Le Kulturstiftung des Bundes (Fondation Culturelle de l’État Fédéral), grâce au projet Tanzfonds Erbe, finance la réadaptation de pièces allemandes majeures, créées au 20e siècle. Jagd. Kampf. Rausch. de la chorégraphe Reinhild Hoffmann fait partie de la liste. Initialement prévue pour cinq acteurs et onze danseurs, la pièce fut présentée le 11 avril 1992 sous le nom de Zeche Eins dans une mine de Bochum. Le 21 octobre dernier elle s’est vue rebaptisée et remodelée pour les quatorze danseurs et danseuses (de talent !) du Tanztheater de Braunschweig. Une œuvre d’une actualité cinglante qui n’a rien perdu de sa pugnacité.

 

Reinhild Hoffmann, Jagd.Kampf.Rausch. © Bettina Stöss

 

Chasse, lutte, sacrifice : Reinhild Hoffmann cherche les corrélations entre rites et formes. Elle nous plonge au cœur de tragédies grecques en s’inspirant originellement de l’œuvre Orestie de l’auteur américain Robinson Jeffers (1887-1962). D’Ariane à Thésée, d’Électre à Oreste, en passant par Dyonisos et Penthée, les références aux mythes antiques parsèment cette trilogie où tous les héros, unisexes, sont affublés de costumes (signés Andrea Schmidt-Futterer) dont la couleur, notamment, rappelle les tenues de mineurs. Deux ampoules de chaque côté éclairent le carré de la scène, stérile. Deux protagonistes s’affairent : l’une, accroupie au-devant de la scène côté jardins, se nettoie les mains dans une bassine de sang ; l’autre, côté cours, se contorsionne avec exaltation.
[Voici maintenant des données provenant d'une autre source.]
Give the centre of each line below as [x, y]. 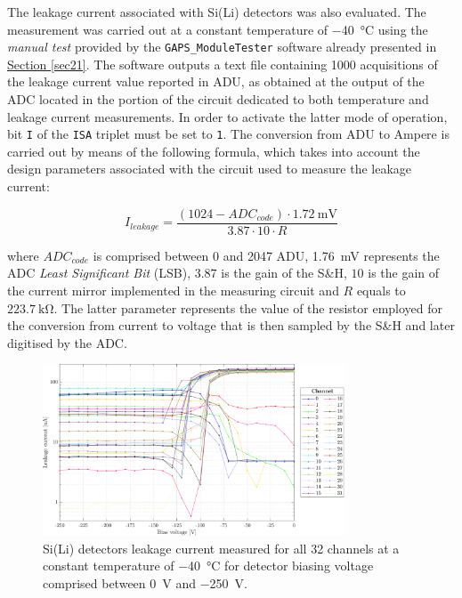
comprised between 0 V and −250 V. [145, 582]
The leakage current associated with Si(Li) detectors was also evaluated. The [217, 12]
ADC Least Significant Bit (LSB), [99, 273]
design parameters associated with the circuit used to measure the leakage [210, 169]
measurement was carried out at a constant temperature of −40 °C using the [218, 29]
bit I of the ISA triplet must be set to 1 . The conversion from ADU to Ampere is [228, 134]
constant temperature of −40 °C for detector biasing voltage [208, 566]
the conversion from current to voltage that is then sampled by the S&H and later [231, 325]

L’espace va se remplir peu à peu d’autres êtres, emmenés pour quelques-uns sur les épaules de leurs compagnons. Machinalement, certains descendent de la galerie de fond de scène quand d’autres apparaissent des coulisses ou des portes d’entrée du public. Chacun d’entre eux, armé d’une lance, va prendre le temps de se positionner dos au sol, tête vers le public, en effectuant, à tour de rôle, le même enchaînement de mise à terre. Fin ou renaissance ? L’ambiance est pesante, le combat se prépare, rythmé par un beat répétitif allant crescendo : tambours de guerre, battements de cœur, pulsion de vie. S’en suit un ensemble fusionnel, d’une imbrication géométrique saisissante. Le rythme s’accélère. Une danseuse se jette sur une toile blanche et y esquisse sauvagement un taureau de ses mains ensanglantées. Les lignes se courbent, se joignent et se dispersent, entre symétrie et leitmotiv. Au final, les lances sont violemment plantées dans un lopin de terre. Les danseurs se dispersent.

 

Reinhild Hoffmann, Jagd.Kampf.Rausch. © Bettina Stöss

 

Sur la galerie, Ariane (charismatique Alice Baccile), vêtue d’une toge féminine, tisse lentement un fil interminable. Une ribambelle de personnes la suivent, avancent et reculent, poings et mains liés par le fil. La scène se répète, de plus en plus fréquemment. En bas, deux danseurs se préparent pour un duel manichéen. Le minotaure, armé de pierres, déblaie la terre du lopin quand Thésée emprunte un bout de fil pour mieux se guider dans ce labyrinthe étranger. Le premier s’enduit de suie, le second de craie. Le pire reste à venir. Le son de l’orgue retentit. Le minotaure gît à terre.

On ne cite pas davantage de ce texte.